**Brief**
Set down each line of the data exactly, but not the pictures.

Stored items

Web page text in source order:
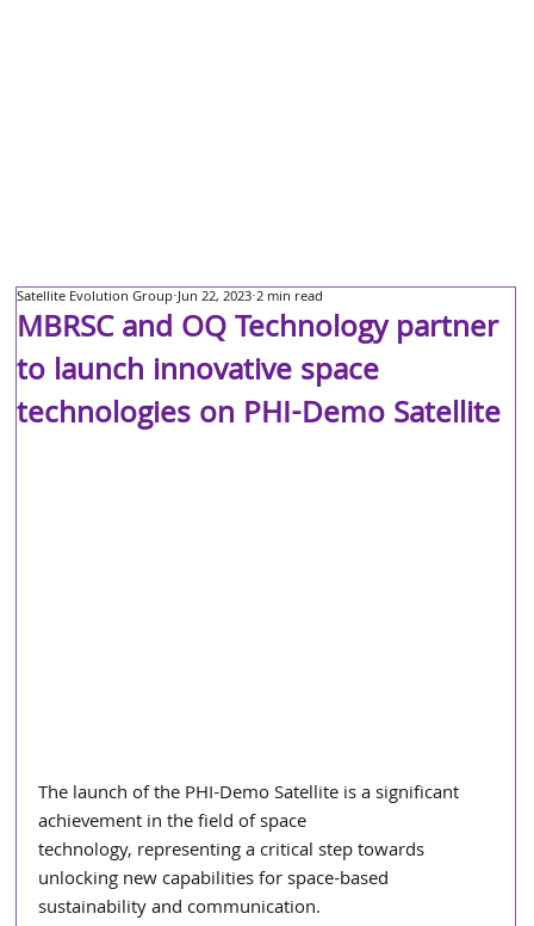
MBRSC and OQ Technology partner
to launch innovative space
technologies on PHI-Demo Satellite
Satellite Evolution Group Jun 22, 2023 2 min read
The launch of the PHI-Demo Satellite is a significant
achievement in the field of space
technology, representing a critical step towards
unlocking new capabilities for space-based
sustainability and communication.

**Answer section**
Web page text in source order:
MBRSC and OQ Technology partner
to launch innovative space
technologies on PHI-Demo Satellite
Satellite Evolution Group Jun 22, 2023 2 min read
The launch of the PHI-Demo Satellite is a significant
achievement in the field of space
technology, representing a critical step towards
unlocking new capabilities for space-based
sustainability and communication.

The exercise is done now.